-- Excerpted data follows --

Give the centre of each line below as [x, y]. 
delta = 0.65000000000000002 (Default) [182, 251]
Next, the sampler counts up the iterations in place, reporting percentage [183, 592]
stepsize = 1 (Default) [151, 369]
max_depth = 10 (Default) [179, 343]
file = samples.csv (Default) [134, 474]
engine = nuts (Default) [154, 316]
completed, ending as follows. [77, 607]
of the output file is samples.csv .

-- Excerpted data concluded --

Find the lines in the material above that include the string "Default", and state how many there are without any other text.

Response below: 5